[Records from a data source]
★ ★ ★
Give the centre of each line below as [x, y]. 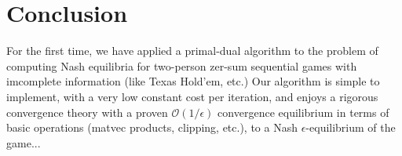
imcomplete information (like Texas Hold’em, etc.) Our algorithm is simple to [193, 81]
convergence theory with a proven [87, 112]
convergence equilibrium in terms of [303, 112]
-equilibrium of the [351, 127]
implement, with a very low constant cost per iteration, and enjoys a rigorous [192, 96]
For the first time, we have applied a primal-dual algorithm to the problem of [192, 51]
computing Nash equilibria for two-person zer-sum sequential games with [182, 65]
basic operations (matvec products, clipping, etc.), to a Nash [152, 127]
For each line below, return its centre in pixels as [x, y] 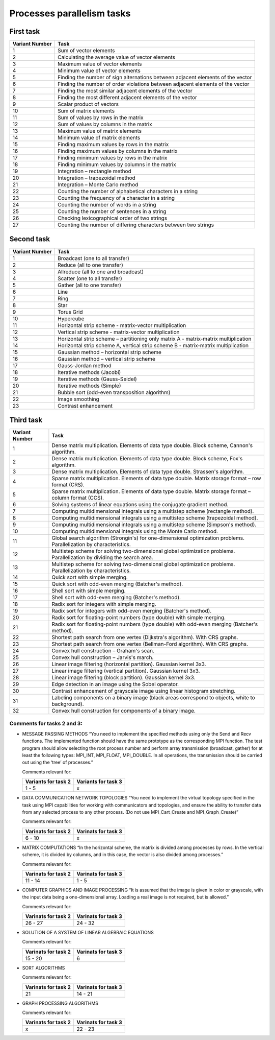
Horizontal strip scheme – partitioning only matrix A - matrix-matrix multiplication [155, 339]
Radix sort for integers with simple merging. [104, 604]
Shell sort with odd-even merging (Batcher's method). [116, 598]
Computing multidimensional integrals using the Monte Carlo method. [135, 531]
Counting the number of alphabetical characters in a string [128, 192]
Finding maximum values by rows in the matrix [113, 145]
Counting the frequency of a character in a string [116, 198]
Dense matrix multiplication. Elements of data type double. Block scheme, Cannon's [152, 445]
★ ★ ★
• To do:
How many of the lines above contain "matrix"? Give the number by itself.

• Result for this exercise:
3